= Beginning of Section =

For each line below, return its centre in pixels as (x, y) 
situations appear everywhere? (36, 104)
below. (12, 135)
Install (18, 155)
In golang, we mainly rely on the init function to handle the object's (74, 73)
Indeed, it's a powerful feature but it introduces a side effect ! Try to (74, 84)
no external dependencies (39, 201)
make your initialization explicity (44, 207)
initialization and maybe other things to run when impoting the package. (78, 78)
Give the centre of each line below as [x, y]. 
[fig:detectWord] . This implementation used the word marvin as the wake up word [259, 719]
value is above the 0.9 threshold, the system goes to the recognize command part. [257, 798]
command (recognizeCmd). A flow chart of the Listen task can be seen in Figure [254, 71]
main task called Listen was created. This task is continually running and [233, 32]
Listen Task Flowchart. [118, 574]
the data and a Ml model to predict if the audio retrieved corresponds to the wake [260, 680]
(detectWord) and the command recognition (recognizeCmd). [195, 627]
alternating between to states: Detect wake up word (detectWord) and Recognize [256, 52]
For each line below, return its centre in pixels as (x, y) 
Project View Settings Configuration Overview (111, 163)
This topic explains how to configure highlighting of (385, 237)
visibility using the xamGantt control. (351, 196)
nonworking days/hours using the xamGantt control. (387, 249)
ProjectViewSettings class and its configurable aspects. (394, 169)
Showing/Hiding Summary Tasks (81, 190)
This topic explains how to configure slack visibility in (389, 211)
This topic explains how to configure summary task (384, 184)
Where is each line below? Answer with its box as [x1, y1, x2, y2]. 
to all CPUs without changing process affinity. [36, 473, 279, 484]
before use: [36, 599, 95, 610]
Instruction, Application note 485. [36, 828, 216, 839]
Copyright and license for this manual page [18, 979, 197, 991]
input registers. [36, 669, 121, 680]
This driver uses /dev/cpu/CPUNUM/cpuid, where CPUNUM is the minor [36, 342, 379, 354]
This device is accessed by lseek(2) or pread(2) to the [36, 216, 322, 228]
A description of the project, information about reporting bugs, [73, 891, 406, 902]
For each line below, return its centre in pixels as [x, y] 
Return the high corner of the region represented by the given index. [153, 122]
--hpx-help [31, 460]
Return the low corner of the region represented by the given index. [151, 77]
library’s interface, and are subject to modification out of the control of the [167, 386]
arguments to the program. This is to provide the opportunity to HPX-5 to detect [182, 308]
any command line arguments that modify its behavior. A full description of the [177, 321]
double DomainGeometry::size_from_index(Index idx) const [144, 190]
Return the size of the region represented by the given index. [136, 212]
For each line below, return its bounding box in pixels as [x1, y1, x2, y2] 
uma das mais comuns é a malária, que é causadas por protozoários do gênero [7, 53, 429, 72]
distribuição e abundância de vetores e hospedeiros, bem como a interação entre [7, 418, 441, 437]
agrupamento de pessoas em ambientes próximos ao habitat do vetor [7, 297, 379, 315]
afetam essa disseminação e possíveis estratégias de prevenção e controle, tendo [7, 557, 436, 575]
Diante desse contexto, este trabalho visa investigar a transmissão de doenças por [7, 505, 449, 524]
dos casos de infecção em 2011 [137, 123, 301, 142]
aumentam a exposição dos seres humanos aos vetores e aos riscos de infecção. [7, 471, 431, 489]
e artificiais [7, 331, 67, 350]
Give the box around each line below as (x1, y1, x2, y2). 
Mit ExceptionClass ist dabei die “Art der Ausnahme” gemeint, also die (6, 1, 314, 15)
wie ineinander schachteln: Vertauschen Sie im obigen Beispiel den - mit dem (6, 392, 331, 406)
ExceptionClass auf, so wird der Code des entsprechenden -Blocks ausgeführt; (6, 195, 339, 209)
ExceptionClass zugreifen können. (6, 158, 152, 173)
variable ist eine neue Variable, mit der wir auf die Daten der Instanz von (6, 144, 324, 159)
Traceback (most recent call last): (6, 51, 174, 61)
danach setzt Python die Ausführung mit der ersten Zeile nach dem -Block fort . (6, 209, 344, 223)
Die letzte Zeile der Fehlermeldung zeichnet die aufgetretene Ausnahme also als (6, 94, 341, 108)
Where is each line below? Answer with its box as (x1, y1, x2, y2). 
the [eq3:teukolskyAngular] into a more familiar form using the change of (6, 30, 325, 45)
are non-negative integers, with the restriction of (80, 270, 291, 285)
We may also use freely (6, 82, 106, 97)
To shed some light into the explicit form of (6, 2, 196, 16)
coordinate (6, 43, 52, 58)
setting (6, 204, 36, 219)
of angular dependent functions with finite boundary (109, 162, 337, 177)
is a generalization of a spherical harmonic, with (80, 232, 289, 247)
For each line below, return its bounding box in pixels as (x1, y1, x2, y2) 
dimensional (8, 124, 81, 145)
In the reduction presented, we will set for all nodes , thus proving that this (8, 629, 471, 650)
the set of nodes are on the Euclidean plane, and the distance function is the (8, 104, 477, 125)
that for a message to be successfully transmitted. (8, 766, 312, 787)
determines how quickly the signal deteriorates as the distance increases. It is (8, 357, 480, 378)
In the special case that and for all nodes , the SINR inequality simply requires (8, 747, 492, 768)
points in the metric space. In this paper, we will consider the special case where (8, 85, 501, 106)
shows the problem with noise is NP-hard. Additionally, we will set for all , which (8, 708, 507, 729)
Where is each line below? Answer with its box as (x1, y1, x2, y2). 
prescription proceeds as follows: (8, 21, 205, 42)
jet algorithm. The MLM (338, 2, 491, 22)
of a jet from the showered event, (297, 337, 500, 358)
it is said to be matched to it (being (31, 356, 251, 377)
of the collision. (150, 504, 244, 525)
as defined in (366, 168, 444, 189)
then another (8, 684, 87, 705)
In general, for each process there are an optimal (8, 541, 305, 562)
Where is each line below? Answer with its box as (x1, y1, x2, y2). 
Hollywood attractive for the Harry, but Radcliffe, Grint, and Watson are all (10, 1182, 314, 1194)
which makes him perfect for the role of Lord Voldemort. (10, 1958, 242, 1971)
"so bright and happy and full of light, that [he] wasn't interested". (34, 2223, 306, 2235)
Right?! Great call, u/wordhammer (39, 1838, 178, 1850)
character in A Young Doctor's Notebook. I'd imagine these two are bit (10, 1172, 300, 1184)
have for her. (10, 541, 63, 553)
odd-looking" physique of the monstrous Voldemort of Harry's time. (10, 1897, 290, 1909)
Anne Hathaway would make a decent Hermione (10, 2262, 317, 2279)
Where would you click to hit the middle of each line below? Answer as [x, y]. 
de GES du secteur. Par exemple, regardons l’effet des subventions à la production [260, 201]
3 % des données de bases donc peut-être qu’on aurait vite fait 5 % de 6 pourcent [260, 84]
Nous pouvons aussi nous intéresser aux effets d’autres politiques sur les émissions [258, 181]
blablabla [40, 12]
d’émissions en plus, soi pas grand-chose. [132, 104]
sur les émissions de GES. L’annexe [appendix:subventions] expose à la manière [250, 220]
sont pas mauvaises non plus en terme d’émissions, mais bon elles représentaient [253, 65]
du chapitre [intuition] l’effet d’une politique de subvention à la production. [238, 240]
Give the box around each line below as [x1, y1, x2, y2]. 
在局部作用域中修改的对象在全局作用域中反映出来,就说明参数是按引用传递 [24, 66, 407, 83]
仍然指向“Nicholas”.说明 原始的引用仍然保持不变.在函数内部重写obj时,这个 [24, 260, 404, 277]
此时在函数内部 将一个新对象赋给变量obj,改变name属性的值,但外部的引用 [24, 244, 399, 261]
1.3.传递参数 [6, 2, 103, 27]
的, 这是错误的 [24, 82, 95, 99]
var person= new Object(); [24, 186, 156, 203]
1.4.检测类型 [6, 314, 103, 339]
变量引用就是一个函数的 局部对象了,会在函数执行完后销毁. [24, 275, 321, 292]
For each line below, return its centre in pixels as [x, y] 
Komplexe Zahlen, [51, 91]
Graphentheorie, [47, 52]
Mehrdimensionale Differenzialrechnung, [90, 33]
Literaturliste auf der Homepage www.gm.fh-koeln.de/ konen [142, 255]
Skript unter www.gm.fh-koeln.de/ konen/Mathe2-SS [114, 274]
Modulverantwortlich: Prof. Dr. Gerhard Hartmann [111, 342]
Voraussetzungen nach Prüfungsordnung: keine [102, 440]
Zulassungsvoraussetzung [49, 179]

= End of Section =

Whenever a line above contains "detectWord", copy that line.

== Solution to this exercise ==
[fig:detectWord] . This implementation used the word marvin as the wake up word [259, 719]
(detectWord) and the command recognition (recognizeCmd). [195, 627]
alternating between to states: Detect wake up word (detectWord) and Recognize [256, 52]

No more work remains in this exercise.